### Your instructions
Retype, word for word, only the lines from the one containing "Entries feed" through the last line of the listing below. Pictures do not belong in the result.

### Input data
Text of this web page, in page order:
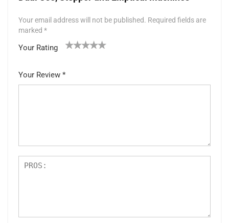
Your email address will not be published. Required fields are
marked *
Your Rating
5
star
Your Review *
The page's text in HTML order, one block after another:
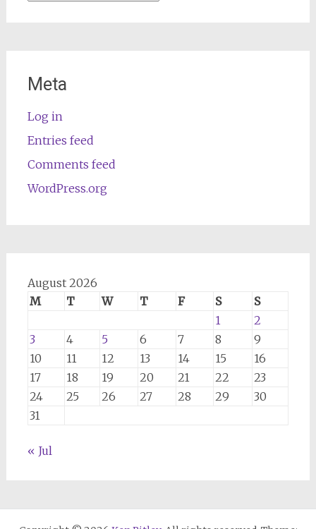
Meta
Log in
Entries feed
Comments feed
WordPress.org
August 2026
M
T W T F S
S
1
2
3
4 5 6 7 8
9
10
11 12 13 14 15
16
17
18 19 20 21 22
23
24
25 26 27 28 29
30
31
« Jul
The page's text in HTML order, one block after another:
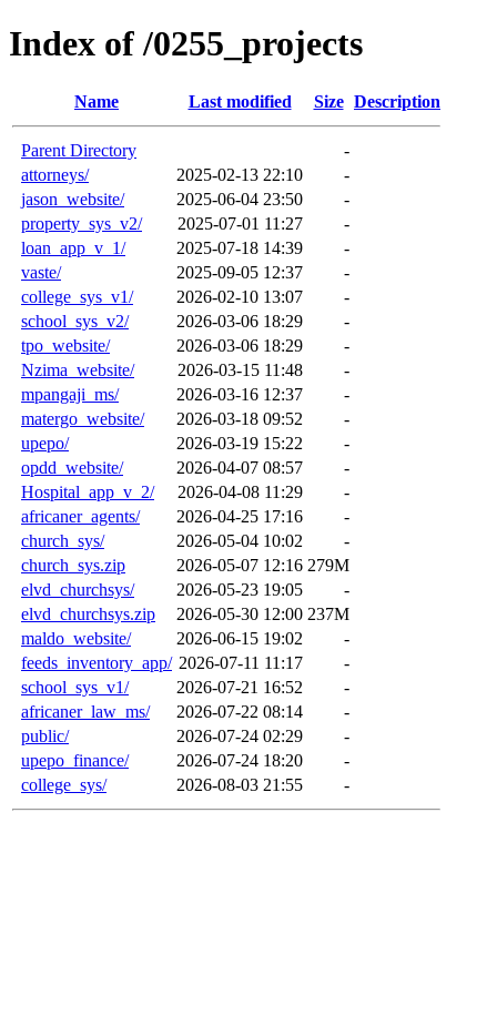
Index of /0255_projects
Name Last modified Size Description
Parent Directory
-
attorneys/
2025-02-13 22:10
-
jason_website/
2025-06-04 23:50
-
property_sys_v2/
2025-07-01 11:27
-
loan_app_v_1/
2025-07-18 14:39
-
vaste/
2025-09-05 12:37
-
college_sys_v1/
2026-02-10 13:07
-
school_sys_v2/
2026-03-06 18:29
-
tpo_website/
2026-03-06 18:29
-
Nzima_website/
2026-03-15 11:48
-
mpangaji_ms/
2026-03-16 12:37
-
matergo_website/
2026-03-18 09:52
-
upepo/
2026-03-19 15:22
-
opdd_website/
2026-04-07 08:57
-
Hospital_app_v_2/
2026-04-08 11:29
-
africaner_agents/
2026-04-25 17:16
-
church_sys/
2026-05-04 10:02
-
church_sys.zip
2026-05-07 12:16 279M
elvd_churchsys/
2026-05-23 19:05
-
elvd_churchsys.zip
2026-05-30 12:00 237M
maldo_website/
2026-06-15 19:02
-
feeds_inventory_app/ 2026-07-11 11:17
-
school_sys_v1/
2026-07-21 16:52
-
africaner_law_ms/
2026-07-22 08:14
-
public/
2026-07-24 02:29
-
upepo_finance/
2026-07-24 18:20
-
college_sys/
2026-08-03 21:55 -

### Result of this exercise
Entries feed
Comments feed
WordPress.org
August 2026
M
T W T F S
S
1
2
3
4 5 6 7 8
9
10
11 12 13 14 15
16
17
18 19 20 21 22
23
24
25 26 27 28 29
30
31
« Jul
The page's text in HTML order, one block after another:
Index of /0255_projects
Name Last modified Size Description
Parent Directory
-
attorneys/
2025-02-13 22:10
-
jason_website/
2025-06-04 23:50
-
property_sys_v2/
2025-07-01 11:27
-
loan_app_v_1/
2025-07-18 14:39
-
vaste/
2025-09-05 12:37
-
college_sys_v1/
2026-02-10 13:07
-
school_sys_v2/
2026-03-06 18:29
-
tpo_website/
2026-03-06 18:29
-
Nzima_website/
2026-03-15 11:48
-
mpangaji_ms/
2026-03-16 12:37
-
matergo_website/
2026-03-18 09:52
-
upepo/
2026-03-19 15:22
-
opdd_website/
2026-04-07 08:57
-
Hospital_app_v_2/
2026-04-08 11:29
-
africaner_agents/
2026-04-25 17:16
-
church_sys/
2026-05-04 10:02
-
church_sys.zip
2026-05-07 12:16 279M
elvd_churchsys/
2026-05-23 19:05
-
elvd_churchsys.zip
2026-05-30 12:00 237M
maldo_website/
2026-06-15 19:02
-
feeds_inventory_app/ 2026-07-11 11:17
-
school_sys_v1/
2026-07-21 16:52
-
africaner_law_ms/
2026-07-22 08:14
-
public/
2026-07-24 02:29
-
upepo_finance/
2026-07-24 18:20
-
college_sys/
2026-08-03 21:55 -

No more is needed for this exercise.